Das kannte ich noch nicht, hat mich aber auch nicht weiter gebracht. Die Open eCard App ist in der Liste. Ich kann Sie anklicken, aber der schwarze Pfeil zum erstellen des Desktop Icons bleibt ausgegraut. 

Das Problem ist auch nicht das Starten der Anwendung an sich. Wenn die Anwendung minimiert ist, und das macht Open eCard gleich  beim Start, dann kann ich sie nicht mehr reaktivieren. Das Icon in der Taskleiste bringt lässt keine Interaktion zu. Bei Jdownloader nicht das Problem, den starte ich nochmal und dadurch habe ich kein zweites Progamm sondern das Fenster des laufenden Prozesses öffnet sich wieder. Das wird aber bei Open eCard, wohl aus Sicherheitsgründen, verhindert, so dass ich da völlig auf dem Schlauch stehe. Dieses Problem existiert auch erst sein Plasma/KDE5. 

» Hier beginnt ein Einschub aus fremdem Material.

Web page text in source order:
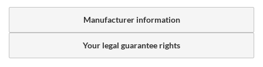
Manufacturer information
Your legal guarantee rights
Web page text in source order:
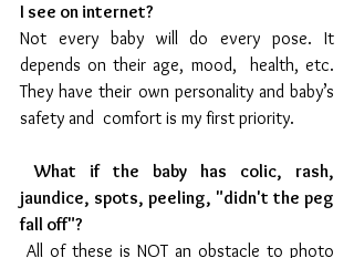
I see on internet?
Not every baby will do every pose. It
depends on their age, mood,  health, etc.
They have their own personality and baby’s
safety and  comfort is my first priority.
What if the baby has colic, rash,
jaundice, spots, peeling, "didn't the peg
fall off"?
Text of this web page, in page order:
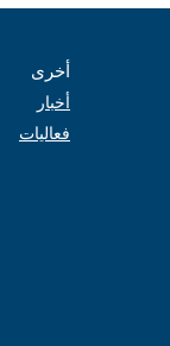
أخرى
أخبار
فعاليات
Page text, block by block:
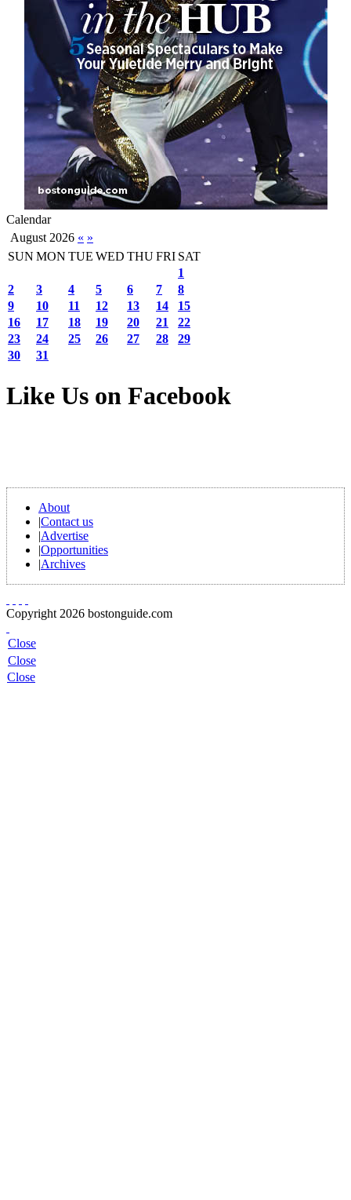
Calendar
August 2026 « »
SUN MON TUE WED THUFRI SAT
1
2
3 4 5 6 7
8
9
10 11 12 13 14
15
16
17 18 19 20 21
22
23
24 25 26 27 28
29
30
31
Like Us on Facebook
About
|Contact us
|Advertise
|Opportunities
|Archives
Copyright 2026 bostonguide.com
Close
Close
Close
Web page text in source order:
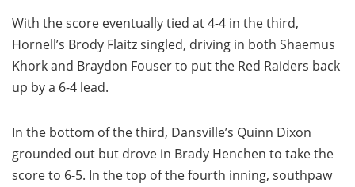
With the score eventually tied at 4-4 in the third,
Hornell’s Brody Flaitz singled, driving in both Shaemus
Khork and Braydon Fouser to put the Red Raiders back
up by a 6-4 lead.
In the bottom of the third, Dansville’s Quinn Dixon
grounded out but drove in Brady Henchen to take the
score to 6-5. In the top of the fourth inning, southpaw
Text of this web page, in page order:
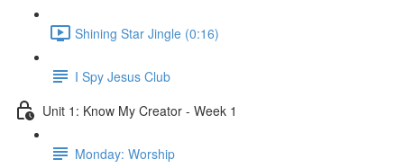
Shining Star Jingle (0:16)
I Spy Jesus Club
Unit 1: Know My Creator - Week 1
Monday: Worship
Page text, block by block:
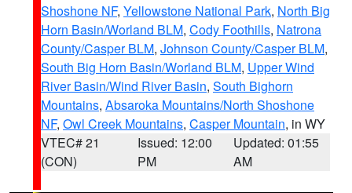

Unter KDE 4 gab es Kontextmenüs bei abgelegten Java Apps. 

Übrigens hat sich bei mir im Startmenü ein neuer Ordner "Java WebStart" angelegt in dem OpeneCard abgelegt ist. Start also kein Problem.

----------

## schmidicom

Ok ich habe es gerade ausgetestet und ja der Knopf wird ausgeraut wenn die Desktop-/AppMenu-Verknüpfung bereits automatisch erstellt wurde, aber dieses Verhalten lässt sich mit jcontrol auf dem Tab "Erweitert" unter "Erstellung von Verknüpfungen" verändern. Doch ich habe auch noch was anderes gefunden was eigentlich genau das sein müsste was du anfangs erreichen wolltest.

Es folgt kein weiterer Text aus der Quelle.